ダサいドレスから着替えた後、今日の報酬5500円が手渡された。報酬ももらったしさて帰りましょうと思ったが「送迎の車が出払ってしまっているからちょっと待っててほしい」とまた待機するよう指示を受けすぐに帰宅することができなかった。バスはとっくに最終が出てしまったし、タクシーで帰るなんてお金がかかるので論外。仕方がないので黒服の指示に従い送迎車を待つことにした。結局家についたのは2時半。家族を起こさぬよう静かに家に入りもらったバームクーヘンを冷蔵庫に入れて眠りについた。

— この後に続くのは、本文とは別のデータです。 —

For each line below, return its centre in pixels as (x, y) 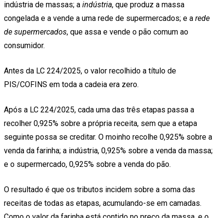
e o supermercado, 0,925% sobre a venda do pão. (87, 164)
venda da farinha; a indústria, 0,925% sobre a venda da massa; (108, 151)
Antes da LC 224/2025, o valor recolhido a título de (90, 71)
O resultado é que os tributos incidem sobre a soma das (100, 190)
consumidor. (25, 46)
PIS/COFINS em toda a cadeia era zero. (71, 85)
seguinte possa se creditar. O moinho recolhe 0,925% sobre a (108, 137)
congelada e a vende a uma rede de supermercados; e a (100, 18)
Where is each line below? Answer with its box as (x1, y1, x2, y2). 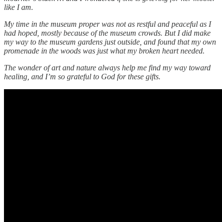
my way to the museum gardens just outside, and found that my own (4, 38, 216, 47)
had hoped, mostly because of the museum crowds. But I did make (4, 29, 211, 38)
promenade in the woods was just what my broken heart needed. (4, 47, 205, 55)
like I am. (4, 3, 33, 12)
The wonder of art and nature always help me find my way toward (4, 63, 211, 72)
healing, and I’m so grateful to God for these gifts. (4, 72, 161, 81)
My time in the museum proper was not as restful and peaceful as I (4, 20, 211, 29)
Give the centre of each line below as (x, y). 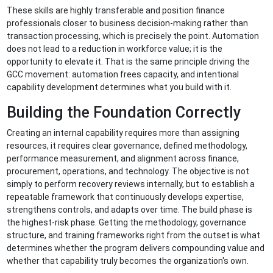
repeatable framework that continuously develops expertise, (126, 197)
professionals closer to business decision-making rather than (128, 23)
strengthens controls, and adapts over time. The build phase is (130, 210)
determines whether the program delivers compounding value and (136, 248)
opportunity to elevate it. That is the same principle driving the (129, 62)
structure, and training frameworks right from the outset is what (134, 236)
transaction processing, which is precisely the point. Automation (133, 36)
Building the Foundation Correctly (126, 113)
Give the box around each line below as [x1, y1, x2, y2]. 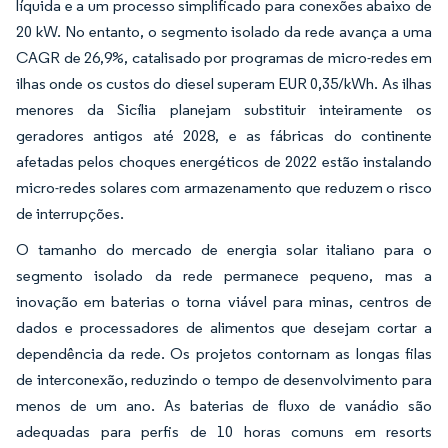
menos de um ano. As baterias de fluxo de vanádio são [16, 395, 432, 415]
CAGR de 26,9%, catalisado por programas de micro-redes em [16, 47, 432, 67]
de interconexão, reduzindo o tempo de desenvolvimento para [16, 369, 432, 389]
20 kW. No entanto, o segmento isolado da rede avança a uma [16, 21, 432, 41]
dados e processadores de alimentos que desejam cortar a [16, 317, 432, 337]
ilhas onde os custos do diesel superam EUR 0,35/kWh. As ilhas [16, 73, 432, 93]
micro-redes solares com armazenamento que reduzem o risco [16, 177, 432, 197]
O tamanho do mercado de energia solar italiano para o [16, 239, 432, 259]
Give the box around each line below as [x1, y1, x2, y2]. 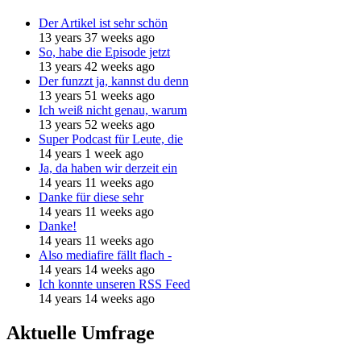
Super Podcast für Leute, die [39, 131, 183, 146]
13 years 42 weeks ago [39, 59, 155, 73]
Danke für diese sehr [39, 189, 143, 204]
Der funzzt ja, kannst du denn [39, 73, 189, 88]
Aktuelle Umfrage [6, 322, 155, 343]
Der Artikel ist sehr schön [39, 15, 168, 30]
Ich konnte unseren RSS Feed [39, 276, 190, 291]
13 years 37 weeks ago [39, 30, 155, 44]
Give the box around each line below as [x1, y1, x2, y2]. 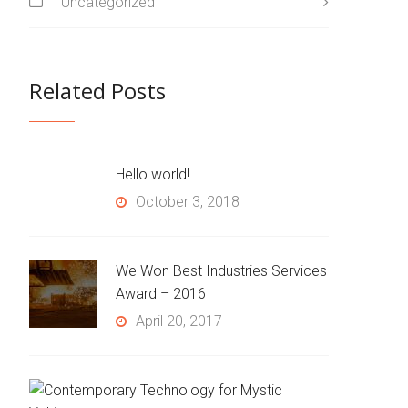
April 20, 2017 [136, 311, 222, 330]
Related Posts [29, 75, 166, 106]
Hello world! [116, 165, 189, 183]
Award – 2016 [116, 284, 206, 302]
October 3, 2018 [136, 192, 240, 210]
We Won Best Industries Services [116, 261, 327, 280]
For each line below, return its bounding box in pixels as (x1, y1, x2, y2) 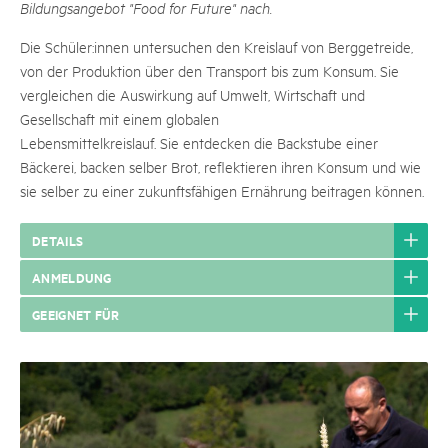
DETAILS (32, 230, 84, 250)
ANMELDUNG (32, 267, 112, 287)
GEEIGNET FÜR (32, 304, 120, 324)
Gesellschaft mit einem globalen (20, 109, 219, 128)
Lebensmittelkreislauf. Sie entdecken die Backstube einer (20, 133, 378, 152)
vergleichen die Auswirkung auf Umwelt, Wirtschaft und (20, 85, 365, 104)
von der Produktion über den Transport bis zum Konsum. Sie (20, 61, 399, 80)
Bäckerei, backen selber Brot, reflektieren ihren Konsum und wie (20, 157, 421, 176)
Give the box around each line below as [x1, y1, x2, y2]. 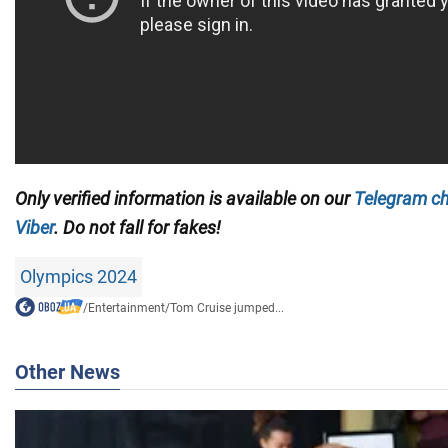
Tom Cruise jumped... [169, 301, 284, 316]
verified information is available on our [53, 188, 354, 210]
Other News [15, 360, 120, 385]
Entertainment [87, 301, 165, 316]
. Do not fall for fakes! [54, 217, 221, 239]
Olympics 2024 [20, 266, 137, 288]
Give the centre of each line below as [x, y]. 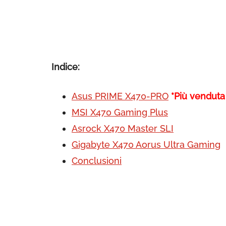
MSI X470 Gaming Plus [120, 112]
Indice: [66, 67]
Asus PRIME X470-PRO [120, 96]
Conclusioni [97, 161]
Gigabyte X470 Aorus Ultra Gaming [146, 145]
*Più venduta [198, 96]
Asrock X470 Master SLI [123, 128]
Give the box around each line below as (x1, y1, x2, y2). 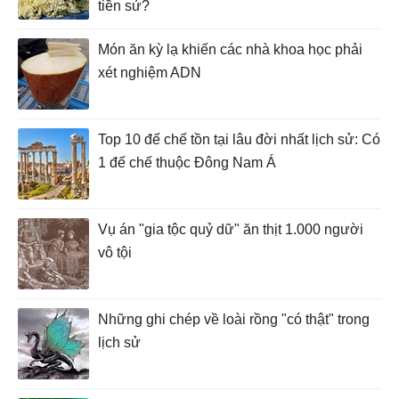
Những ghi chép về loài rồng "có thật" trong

キャバ嬢っていいかも〜なんてやる気になった日もあったが、翌日冷静になって考えてみるとキャバクラには20時〜1時の約5時間いた訳だが、それで5500円なら大戸屋の労働とあんまり変わらないじゃないかということに気づいてガックリきてしまったのであった。しかも昨日はボサボサ頭で臭いドレスを着て働いていたが、きちんと仕事をするにはドレスを新調して、髪もきちんと整えなければいけないし、19歳でーすの勢いだけではなくきちんと会話ができるようにならなければいけないし、遅くまで頑張らないといけないし、毎日やるにはキツイしお金のかかる仕事だと悟ったのであった。それから私がキキと呼ばれる日は訪れることはなく、ドレスを纏う代わりに頭に三角巾をつけて大戸屋で働いたのであった。

彼氏と楽しいクリスマスを過ごすためにキャバクラで稼いだお金は彼氏のクリスマスプレゼント代の足しにした。確かニューエラの帽子を買った気がする。ダンサーの彼氏に似合うと思って買ったのだ。ちなみに私が彼に貰ったプレゼントは以前ブログで綴った「緑の帽子」である。